How LLMs Work

A large language model does exactly one thing: given a sequence of text, it predicts the next token. Everything else — answering questions, writing code, holding a conversation — is that single capability, applied over and over.

Next-token prediction

The model outputs a probability for every token in its vocabulary being next:

It picks a token (how it picks is decoding), appends it to the input, and predicts again. This loop — called autoregressive generation — is why output streams in word by word, and why a long response genuinely takes longer to produce: each token is a separate forward pass through the network.

Pretraining: where the knowledge comes from

Pretraining is the massive, expensive phase. The model is shown trillions of tokens of text — web pages, books, code — and trained self-supervised to predict the next token at every position.

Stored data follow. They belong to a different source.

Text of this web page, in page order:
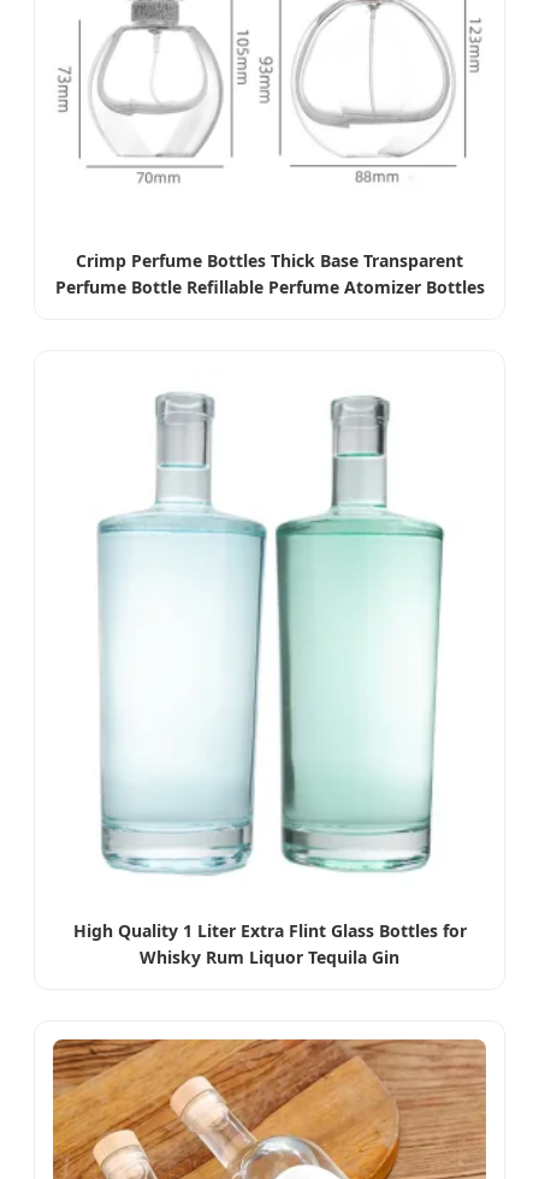
Crimp Perfume Bottles Thick Base Transparent
Perfume Bottle Refillable Perfume Atomizer Bottles
High Quality 1 Liter Extra Flint Glass Bottles for
Whisky Rum Liquor Tequila Gin
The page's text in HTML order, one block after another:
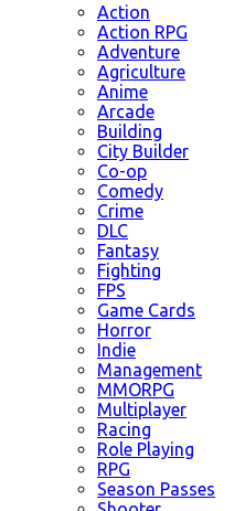
Action
Action RPG
Adventure
Agriculture
Anime
Arcade
Building
City Builder
Co-op
Comedy
Crime
DLC
Fantasy
Fighting
FPS
Game Cards
Horror
Indie
Management
MMORPG
Multiplayer
Racing
Role Playing
RPG
Season Passes
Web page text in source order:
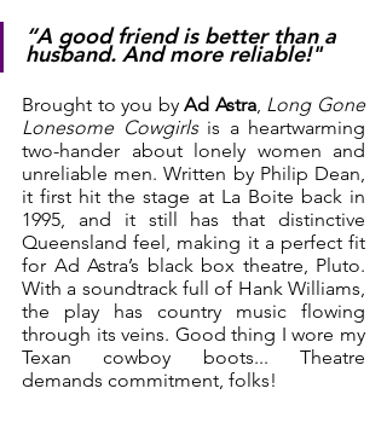
“A good friend is better than a
husband. And more reliable!"
Brought to you by Ad Astra, Long Gone
Lonesome Cowgirls is a heartwarming
two-hander about lonely women and
unreliable men. Written by Philip Dean,
it first hit the stage at La Boite back in
1995, and it still has that distinctive
Queensland feel, making it a perfect fit
for Ad Astra’s black box theatre, Pluto.
With a soundtrack full of Hank Williams,
the play has country music flowing
through its veins. Good thing I wore my
Texan cowboy boots... Theatre
demands commitment, folks!
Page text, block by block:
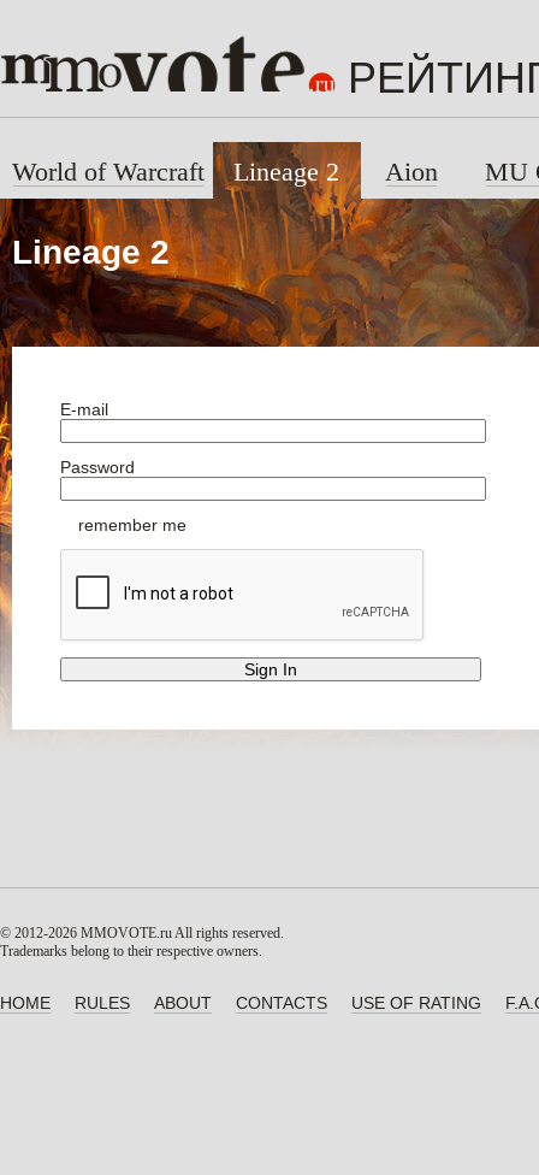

To get good at that prediction, the model is forced to internalize grammar, facts, writing styles, translation, and patterns of reasoning — because all of those help predict text. Knowledge is a side effect of compression. This phase costs millions of dollars and produces a base model: knowledgeable, but just an autocomplete engine — it’ll happily continue your question with ten more questions.

Post-training: making it useful

A base model is turned into an assistant through post-training:

Instruction tuning (SFT) — fine-tune on curated examples of instructions paired with good responses. The model learns to answer rather than continue.
Preference alignment (RLHF / DPO) — humans rank competing responses; the model is tuned to produce the kind humans prefer — helpful, harmless, appropriately formatted.

When you call a chat model through an API, you’re using a post-trained model. Its “personality” and refusals are artifacts of this stage.

Emergent abilities

Some capabilities — multi-step reasoning, in-context learning, basic arithmetic — were never explicitly trained. They appeared once models crossed a certain scale of parameters and data. In-context learning is the most useful: showing a few examples in the prompt makes the model perform a task it was never fine-tuned for. That single property is what makes prompt engineering possible.

What LLMs are good and bad at

Strong	Weak
Fluent language: summarizing, rewriting, translating	Reliable facts — they hallucinate plausibly
Transforming text from format A to B	Exact arithmetic and counting
Drafting and ideating from a prompt	Knowing recent events past their training cutoff
Extracting structure from messy text	Knowing what they don’t know
Code generation and explanation	Truly deterministic, repeatable output

Hallucination, honestly

A hallucination is fluent, confident, wrong output. It is not a bug to be patched — it’s intrinsic. The model is optimized to produce plausible text, and a plausible falsehood scores just as well as the truth during generation.

You don’t eliminate hallucination; you engineer around it:

Ground the model in trusted data with RAG instead of relying on its memory.
Verify outputs against authoritative sources or with code.
Constrain the task — extraction and transformation hallucinate far less than open-ended recall.
Keep a human in the loop for high-stakes decisions.

Key takeaways

An LLM predicts the next token, repeatedly — that’s the entire mechanism. Pretraining compresses internet-scale text into knowledge; post-training turns the result into a helpful assistant. Useful behaviors like in-context learning emerged at scale. LLMs excel at language transformation and struggle with facts, math, and self-knowledge. Hallucination is inherent — design systems that ground, verify, and constrain rather than trust.